From the first line to the last, write out the records exactly, leaving out images.

* _GIVEN DATA_:
----------

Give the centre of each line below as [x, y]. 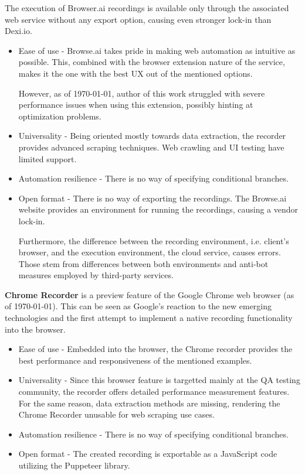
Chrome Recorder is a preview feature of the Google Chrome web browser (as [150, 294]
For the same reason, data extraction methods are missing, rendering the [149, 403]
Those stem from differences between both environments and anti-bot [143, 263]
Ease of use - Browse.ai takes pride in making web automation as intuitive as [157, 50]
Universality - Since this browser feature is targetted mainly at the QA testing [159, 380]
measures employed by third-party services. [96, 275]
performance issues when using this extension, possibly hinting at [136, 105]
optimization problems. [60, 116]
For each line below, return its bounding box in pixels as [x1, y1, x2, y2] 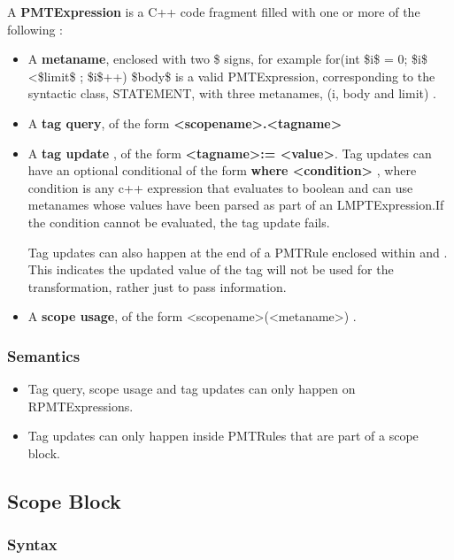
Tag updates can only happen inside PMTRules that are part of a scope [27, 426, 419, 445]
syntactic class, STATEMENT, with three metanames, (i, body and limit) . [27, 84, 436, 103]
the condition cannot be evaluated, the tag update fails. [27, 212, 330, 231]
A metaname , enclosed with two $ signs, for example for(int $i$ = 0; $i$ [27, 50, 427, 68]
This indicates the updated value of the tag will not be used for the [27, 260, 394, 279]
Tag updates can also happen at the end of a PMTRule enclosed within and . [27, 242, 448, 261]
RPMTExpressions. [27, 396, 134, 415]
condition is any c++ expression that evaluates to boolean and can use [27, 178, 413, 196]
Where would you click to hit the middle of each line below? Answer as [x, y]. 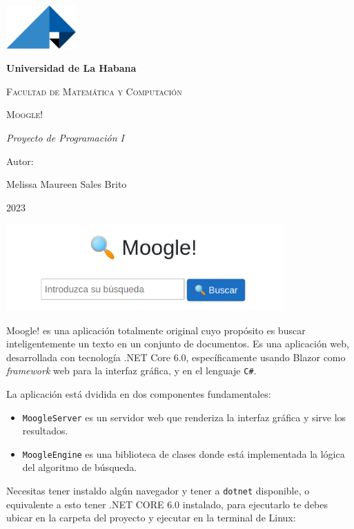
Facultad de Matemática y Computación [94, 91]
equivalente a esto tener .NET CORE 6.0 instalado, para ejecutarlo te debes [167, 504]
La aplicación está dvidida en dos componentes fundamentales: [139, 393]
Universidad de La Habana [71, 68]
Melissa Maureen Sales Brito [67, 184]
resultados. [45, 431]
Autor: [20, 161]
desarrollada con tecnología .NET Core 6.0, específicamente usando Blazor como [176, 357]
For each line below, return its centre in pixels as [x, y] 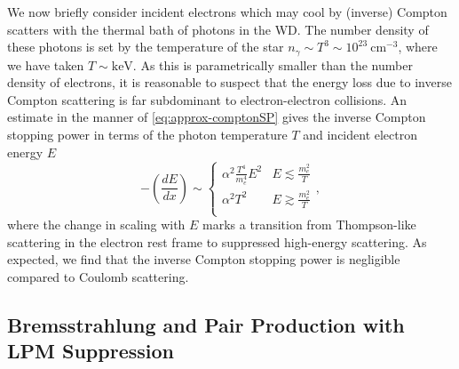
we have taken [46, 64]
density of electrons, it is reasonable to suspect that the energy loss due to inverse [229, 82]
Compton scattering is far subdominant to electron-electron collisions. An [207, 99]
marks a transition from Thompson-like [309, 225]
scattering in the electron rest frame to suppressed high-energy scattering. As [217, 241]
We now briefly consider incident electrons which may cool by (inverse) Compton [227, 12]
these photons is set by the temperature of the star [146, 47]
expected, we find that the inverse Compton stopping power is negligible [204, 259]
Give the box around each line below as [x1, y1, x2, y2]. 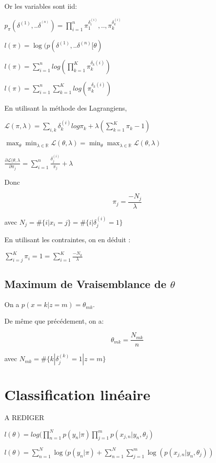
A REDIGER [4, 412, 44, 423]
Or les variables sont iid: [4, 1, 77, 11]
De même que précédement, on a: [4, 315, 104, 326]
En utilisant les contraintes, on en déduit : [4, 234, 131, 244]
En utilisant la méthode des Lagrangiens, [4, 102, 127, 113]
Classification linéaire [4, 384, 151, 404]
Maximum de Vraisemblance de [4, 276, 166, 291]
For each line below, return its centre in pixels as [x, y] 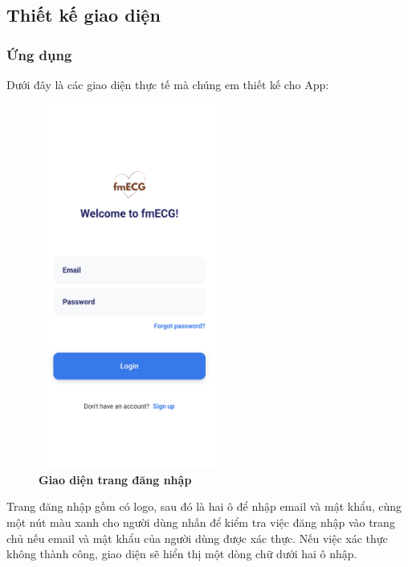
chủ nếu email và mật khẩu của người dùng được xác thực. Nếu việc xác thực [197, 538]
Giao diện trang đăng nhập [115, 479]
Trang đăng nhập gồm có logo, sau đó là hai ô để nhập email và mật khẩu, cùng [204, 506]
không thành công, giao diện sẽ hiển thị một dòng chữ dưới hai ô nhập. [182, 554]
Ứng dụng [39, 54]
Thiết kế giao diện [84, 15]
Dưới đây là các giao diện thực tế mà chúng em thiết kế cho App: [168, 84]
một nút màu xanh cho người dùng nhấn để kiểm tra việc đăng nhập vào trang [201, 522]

----------

* _ANSWER TO THIS EXERCISE_:
Give the centre of each line below as [x, y]. 
Chrome Recorder is a preview feature of the Google Chrome web browser (as [150, 294]
For the same reason, data extraction methods are missing, rendering the [149, 403]
Those stem from differences between both environments and anti-bot [143, 263]
Ease of use - Browse.ai takes pride in making web automation as intuitive as [157, 50]
Universality - Since this browser feature is targetted mainly at the QA testing [159, 380]
measures employed by third-party services. [96, 275]
performance issues when using this extension, possibly hinting at [136, 105]
optimization problems. [60, 116]
For each line below, return its bounding box in pixels as [x1, y1, x2, y2] 
Tag updates can only happen inside PMTRules that are part of a scope [27, 426, 419, 445]
syntactic class, STATEMENT, with three metanames, (i, body and limit) . [27, 84, 436, 103]
the condition cannot be evaluated, the tag update fails. [27, 212, 330, 231]
A metaname , enclosed with two $ signs, for example for(int $i$ = 0; $i$ [27, 50, 427, 68]
This indicates the updated value of the tag will not be used for the [27, 260, 394, 279]
Tag updates can also happen at the end of a PMTRule enclosed within and . [27, 242, 448, 261]
RPMTExpressions. [27, 396, 134, 415]
condition is any c++ expression that evaluates to boolean and can use [27, 178, 413, 196]
Where would you click to hit the middle of each line below? Answer as [x, y]. 
Facultad de Matemática y Computación [94, 91]
equivalente a esto tener .NET CORE 6.0 instalado, para ejecutarlo te debes [167, 504]
La aplicación está dvidida en dos componentes fundamentales: [139, 393]
Universidad de La Habana [71, 68]
Melissa Maureen Sales Brito [67, 184]
resultados. [45, 431]
Autor: [20, 161]
desarrollada con tecnología .NET Core 6.0, específicamente usando Blazor como [176, 357]
For each line below, return its centre in pixels as [x, y] 
we have taken [46, 64]
density of electrons, it is reasonable to suspect that the energy loss due to inverse [229, 82]
Compton scattering is far subdominant to electron-electron collisions. An [207, 99]
marks a transition from Thompson-like [309, 225]
scattering in the electron rest frame to suppressed high-energy scattering. As [217, 241]
We now briefly consider incident electrons which may cool by (inverse) Compton [227, 12]
these photons is set by the temperature of the star [146, 47]
expected, we find that the inverse Compton stopping power is negligible [204, 259]
Give the box around each line below as [x1, y1, x2, y2]. 
A REDIGER [4, 412, 44, 423]
Or les variables sont iid: [4, 1, 77, 11]
De même que précédement, on a: [4, 315, 104, 326]
En utilisant les contraintes, on en déduit : [4, 234, 131, 244]
En utilisant la méthode des Lagrangiens, [4, 102, 127, 113]
Classification linéaire [4, 384, 151, 404]
Maximum de Vraisemblance de [4, 276, 166, 291]
For each line below, return its centre in pixels as [x, y] 
chủ nếu email và mật khẩu của người dùng được xác thực. Nếu việc xác thực [197, 538]
Giao diện trang đăng nhập [115, 479]
Trang đăng nhập gồm có logo, sau đó là hai ô để nhập email và mật khẩu, cùng [204, 506]
không thành công, giao diện sẽ hiển thị một dòng chữ dưới hai ô nhập. [182, 554]
Ứng dụng [39, 54]
Thiết kế giao diện [84, 15]
Dưới đây là các giao diện thực tế mà chúng em thiết kế cho App: [168, 84]
một nút màu xanh cho người dùng nhấn để kiểm tra việc đăng nhập vào trang [201, 522]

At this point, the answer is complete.